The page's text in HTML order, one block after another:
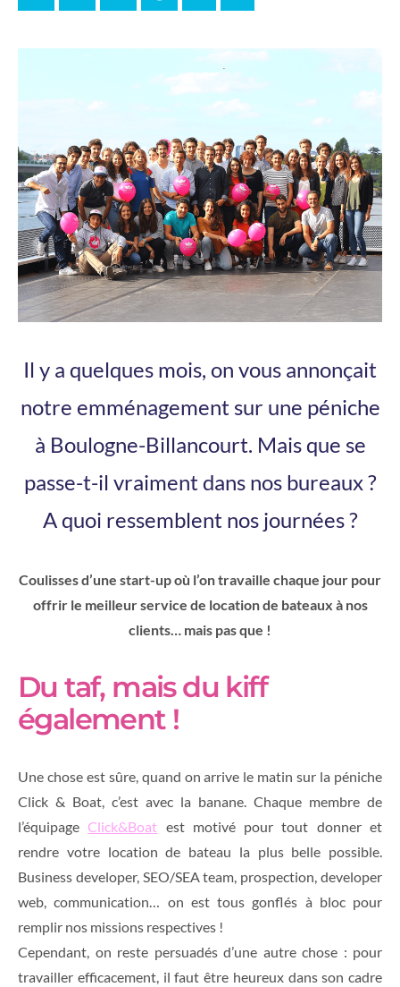
Il y a quelques mois, on vous annonçait
notre emménagement sur une péniche
à Boulogne-Billancourt. Mais que se
passe-t-il vraiment dans nos bureaux ?
A quoi ressemblent nos journées ?
Coulisses d’une start-up où l’on travaille chaque jour pour
offrir le meilleur service de location de bateaux à nos
clients… mais pas que !
Du taf, mais du kiff
également !
Une chose est sûre, quand on arrive le matin sur la péniche
Click & Boat, c’est avec la banane. Chaque membre de
l’équipageClick&Boat est motivé pour tout donner et
rendre votre location de bateau la plus belle possible.
Business developer, SEO/SEA team, prospection, developer
web, communication… on est tous gonflés à bloc pour
remplir nos missions respectives !
Cependant, on reste persuadés d’une autre chose : pour
travailler efficacement, il faut être heureux dans son cadre

● ● ● ● ● ● ●

* **TASK GOAL**
Would you return, unchanged, the lines from the one containing "passe-t-il vraiment dans nos bureaux ?" through the end of the entries?

* **YOUR RESPONSE**
passe-t-il vraiment dans nos bureaux ?
A quoi ressemblent nos journées ?
Coulisses d’une start-up où l’on travaille chaque jour pour
offrir le meilleur service de location de bateaux à nos
clients… mais pas que !
Du taf, mais du kiff
également !
Une chose est sûre, quand on arrive le matin sur la péniche
Click & Boat, c’est avec la banane. Chaque membre de
l’équipageClick&Boat est motivé pour tout donner et
rendre votre location de bateau la plus belle possible.
Business developer, SEO/SEA team, prospection, developer
web, communication… on est tous gonflés à bloc pour
remplir nos missions respectives !
Cependant, on reste persuadés d’une autre chose : pour
travailler efficacement, il faut être heureux dans son cadre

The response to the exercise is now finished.